Later, in your code, for example when you define your model, you can thus do something like

if params.model_version == "baseline":
    logits = build_model_baseline(inputs, params)
elif params.model_version == "simple_convolutions":
    logits = bulid_model_simple_convolutions(inputs, params)

which will be quite handy to have different functions and behaviors depending on a set of hyperparameters !
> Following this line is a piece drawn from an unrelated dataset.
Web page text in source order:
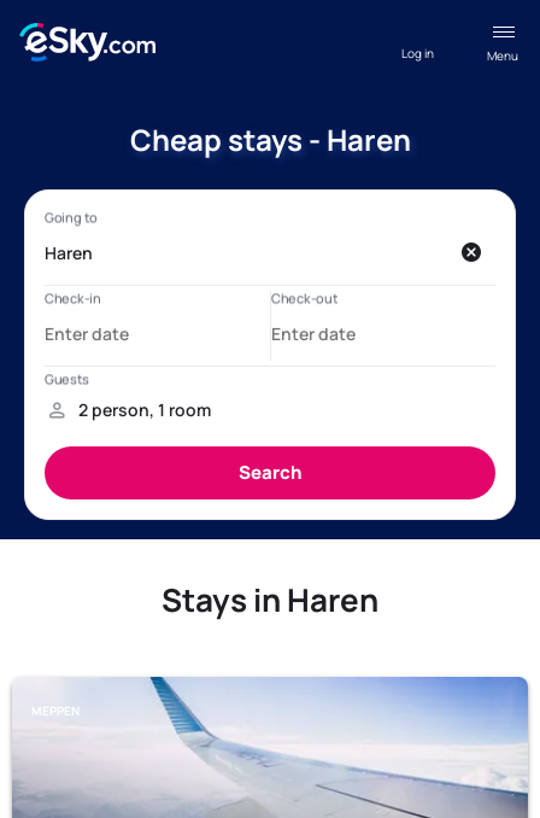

An important part of any machine learning project is hyperparameter tuning, please refer to the Coursera Deep Learning Specialization (#2 and #3) for more detailed information. In other words, you want to see how your model performs on the development set on different sets of hyperparameters. There are basically 2 ways to implement this:

  1. Have a python loop over the different set of hyperparameters and at each iteration of the loop, run the train_and_evaluate(model_spec, params, ...) function, like
    for lr in [0.1, 0.01, 0.001]:
     params.learning_rate = lr
     train_and_evaluate(model_spec, params, ...)
  2. Have a more general script that will create a subfolder for each set of hyperparameteres and launch a training job using the python train.py command. While there is not much difference in the simplest setting, some more advanced clusters have some job managers and instead of running multiple python train.py, they instead do something like job-manager-submit train.py which will run the jobs concurrently, making the hyperparameter tuning much faster !
    for lr in [0.1, 0.01, 0.001]:
     params.learning_rate = lr
     # Create new experiment directory and save the relevant params.json
     subfolder = create_subfolder("lr_{}".format(lr))
     export_params_to_json(params, subfolder)
     # Launch a training in this directory -- it will call `train.py`
     lauch_training_job(model_dir=subfolder, ...)

This is what the search_hyperparams.py file does. It is basically a python script that runs other python scripts. Once all the sub-jobs have ended, you’ll have the results of each experiment in a metrics_eval_best_weights.json file for each experiment directory.


and by running python synthesize_results.py --model_dir experiments/learning_rate you’ll be able to gather the different metrics achieved for the different sets of hyperparameters !

From one experiment to another, it is very important to test hyperparameters one at a time. Comparing the dev-set performance of two models “A” and “B” which have a totally different set of hyperparameters will probably lead to wrong decisions. You need to vary only ONE hyperparameter (let’s say the learning rate) when comparing models “A” and “B”. Then, you can see the impact of this change on the dev-set performance.